TASK DETAILS:
Filter the entries down to the lines holding "benefits", then copy those lines.

DATA EXCERPTS:
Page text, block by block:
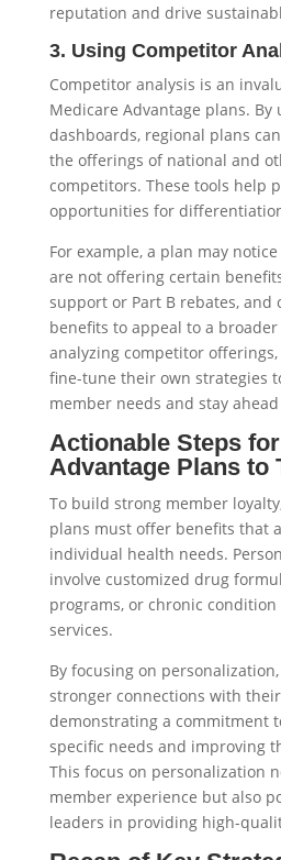
reputation and drive
3. Using Competitor
Competitor analysis is an
Medicare Advantage plans.
dashboards, regional plans
the offerings of national and
competitors. These tools help
opportunities for
For example, a plan may
are not offering certain
support or Part B rebates, and
benefits to appeal to a
analyzing competitor
fine-tune their own strategies
member needs and stay
Actionable Steps
Advantage Plans to
To build strong member
plans must offer benefits that
individual health needs.
involve customized drug
programs, or chronic
services.
By focusing on
stronger connections with
demonstrating a commitment
specific needs and improving
This focus on personalization
member experience but also
leaders in providing high-
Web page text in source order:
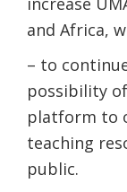
and Africa,
– to
possibility
platform to
teaching
public.

ANSWER TO THIS PROBLEM:
benefits to appeal to a
plans must offer benefits that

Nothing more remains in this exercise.